Luka, our other main character, is expertly written, bouncing back and forth from an almost petulant child to an intellectual giant who can argue with God if he needed to. It’s a deep portrayal, at times frustrating because we want to break through the mental illness and get to know him, and at others, wonderfully endearing. Luka is a man who struggles with his illness, his own past, his love and loathing for James, and a realization about himself that seems far less acceptable than his illness, especially in the family into which he has been born. Just when we think we know Luka, he surprises us and by the end of the novel, when Luka comes to a peace with part of his life, we as readers are proud of him, thankful and touched.

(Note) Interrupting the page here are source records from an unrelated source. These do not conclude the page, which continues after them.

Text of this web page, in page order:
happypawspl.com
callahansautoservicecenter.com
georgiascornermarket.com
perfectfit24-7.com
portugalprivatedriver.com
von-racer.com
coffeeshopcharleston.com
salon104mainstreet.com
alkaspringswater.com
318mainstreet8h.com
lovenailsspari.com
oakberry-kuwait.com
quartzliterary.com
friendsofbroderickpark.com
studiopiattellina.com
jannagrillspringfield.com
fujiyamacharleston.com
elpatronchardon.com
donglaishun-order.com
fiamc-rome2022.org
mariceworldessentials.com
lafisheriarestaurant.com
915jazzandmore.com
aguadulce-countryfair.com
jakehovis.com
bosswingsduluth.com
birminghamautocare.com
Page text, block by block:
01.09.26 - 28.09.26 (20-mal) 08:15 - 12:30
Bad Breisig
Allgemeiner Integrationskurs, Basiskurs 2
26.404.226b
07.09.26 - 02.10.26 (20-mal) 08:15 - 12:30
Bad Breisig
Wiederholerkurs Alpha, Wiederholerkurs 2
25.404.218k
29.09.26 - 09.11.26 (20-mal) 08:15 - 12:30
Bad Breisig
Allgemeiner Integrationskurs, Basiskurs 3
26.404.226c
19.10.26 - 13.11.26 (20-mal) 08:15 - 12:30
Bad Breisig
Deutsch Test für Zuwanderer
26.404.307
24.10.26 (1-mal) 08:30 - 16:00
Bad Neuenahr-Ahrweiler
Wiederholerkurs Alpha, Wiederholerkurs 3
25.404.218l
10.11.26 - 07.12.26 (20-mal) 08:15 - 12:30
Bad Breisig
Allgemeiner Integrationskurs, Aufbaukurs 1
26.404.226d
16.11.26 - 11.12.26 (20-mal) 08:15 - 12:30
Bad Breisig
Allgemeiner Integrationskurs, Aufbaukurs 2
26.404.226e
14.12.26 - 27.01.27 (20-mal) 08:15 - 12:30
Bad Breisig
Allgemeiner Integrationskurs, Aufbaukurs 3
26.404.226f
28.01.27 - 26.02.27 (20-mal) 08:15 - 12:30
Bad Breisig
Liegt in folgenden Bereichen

We do, as the story progresses, meet Patrick and the younger Micky, both of whom have moved on to lead respectable lives. While they each play relatively minor roles in the story, each character’s spirit permeates the book, their absence becoming a character all its own. In short even though the characters are missing for the majority of the story, we feel them. We feel we know them. And when we do meet them, they are almost exactly as we had pictured them. That is a pretty impressive piece of writing, each character a sort of Godot known by their absence and second hand stories.

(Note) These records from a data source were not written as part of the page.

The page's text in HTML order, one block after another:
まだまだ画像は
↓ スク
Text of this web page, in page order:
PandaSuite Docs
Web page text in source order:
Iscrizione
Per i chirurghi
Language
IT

One thing I especially appreciated about this novel is that structure-wise Richards was unafraid of the use of flashback, inserting them only where it was necessary to provide illumination, and trusting that her readers could keep up. There’s no talking down in this novel, no sermonizing, no judgment. Just two men, their lives as stark and real as Richards could portray it.
If I had to find one fault with the novel, it lies in, perhaps, its greatest strength…its realism. Mouth of the Lion is a brutal, honest look at damaged lives. I found myself at times fascinated with and other times repulsed by these men. I also often found myself amused, angry or sympathetic. The range of emotions Richards puts us through is astounding, but there is one that is missing…joy. As a reader, I found myself needing to take breaks from these men, praying that something good would happen to them, if only for a minute. I’ve known people like them, the melodrama that can ensure, and sometimes you just need to get away from it…maybe just like Patrick and Micky. I got a taste of that–of the possible peace–in Luka’s realization at the end of the novel, but I wanted more of that sprinkled into the story here in there. It gives the reader a break from the drama, while at the same time giving us glimpses of what life could be for these men.
But in the end, this is an engrossing, exceptionally well-written novel. It isn’t light reading, but it is a fascinating portrayal of the search for self forgiveness, redemption, and the love, loathing and histories that come along with families. You may come away feeling a bit drained after reading this novel, but you’ll also come away feeling full, knowing you’ve met some real people just fighting to make their way.